**YOUR TASK**: Here are the records. Write out exactly the lines between the one holding "with multiple measurements. (63, 231)" and the one holding "func registerGauge ()", inclusive.

**DATA PROVIDED**:
__________________________________________________
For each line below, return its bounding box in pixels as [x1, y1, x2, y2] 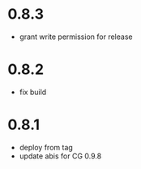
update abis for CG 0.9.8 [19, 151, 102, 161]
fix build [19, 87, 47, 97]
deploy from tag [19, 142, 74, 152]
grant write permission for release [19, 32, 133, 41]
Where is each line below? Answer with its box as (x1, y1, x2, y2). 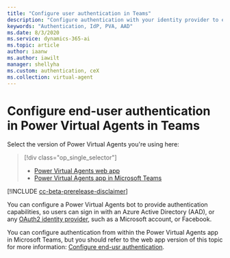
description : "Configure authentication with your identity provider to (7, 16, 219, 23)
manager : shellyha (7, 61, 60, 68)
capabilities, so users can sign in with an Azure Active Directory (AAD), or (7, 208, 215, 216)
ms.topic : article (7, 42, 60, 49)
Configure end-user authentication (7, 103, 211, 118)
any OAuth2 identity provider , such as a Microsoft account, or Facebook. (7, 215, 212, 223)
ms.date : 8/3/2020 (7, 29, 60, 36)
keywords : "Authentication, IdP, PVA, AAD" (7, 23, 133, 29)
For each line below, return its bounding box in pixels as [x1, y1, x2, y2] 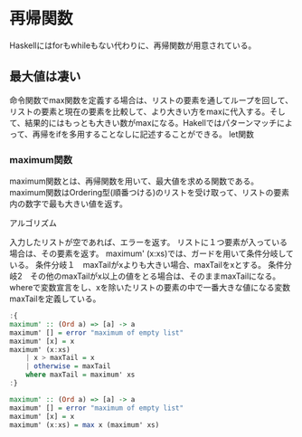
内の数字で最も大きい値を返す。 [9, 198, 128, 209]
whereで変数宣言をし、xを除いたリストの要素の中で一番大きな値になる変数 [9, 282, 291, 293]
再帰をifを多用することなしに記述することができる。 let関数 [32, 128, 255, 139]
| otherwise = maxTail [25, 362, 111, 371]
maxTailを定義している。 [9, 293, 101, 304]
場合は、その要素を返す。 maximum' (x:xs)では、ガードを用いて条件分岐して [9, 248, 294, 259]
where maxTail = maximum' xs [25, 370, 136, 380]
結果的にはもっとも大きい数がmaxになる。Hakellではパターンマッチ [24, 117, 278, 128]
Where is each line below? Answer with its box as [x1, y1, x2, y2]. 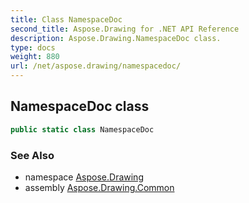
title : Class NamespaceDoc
__________________________________________________
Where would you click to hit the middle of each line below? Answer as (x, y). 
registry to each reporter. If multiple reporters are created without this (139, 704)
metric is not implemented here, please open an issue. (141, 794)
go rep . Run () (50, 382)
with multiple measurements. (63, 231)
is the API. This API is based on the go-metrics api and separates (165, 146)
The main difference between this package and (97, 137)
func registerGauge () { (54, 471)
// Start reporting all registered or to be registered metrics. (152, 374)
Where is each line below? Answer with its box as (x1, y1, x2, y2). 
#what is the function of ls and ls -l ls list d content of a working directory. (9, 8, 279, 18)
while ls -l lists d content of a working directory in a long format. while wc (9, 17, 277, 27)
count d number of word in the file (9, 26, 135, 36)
__________________________________________________
**EXERCISE OUTPUT**:
with multiple measurements. (63, 231)
is the API. This API is based on the go-metrics api and separates (165, 146)
The main difference between this package and (97, 137)
func registerGauge () { (54, 471)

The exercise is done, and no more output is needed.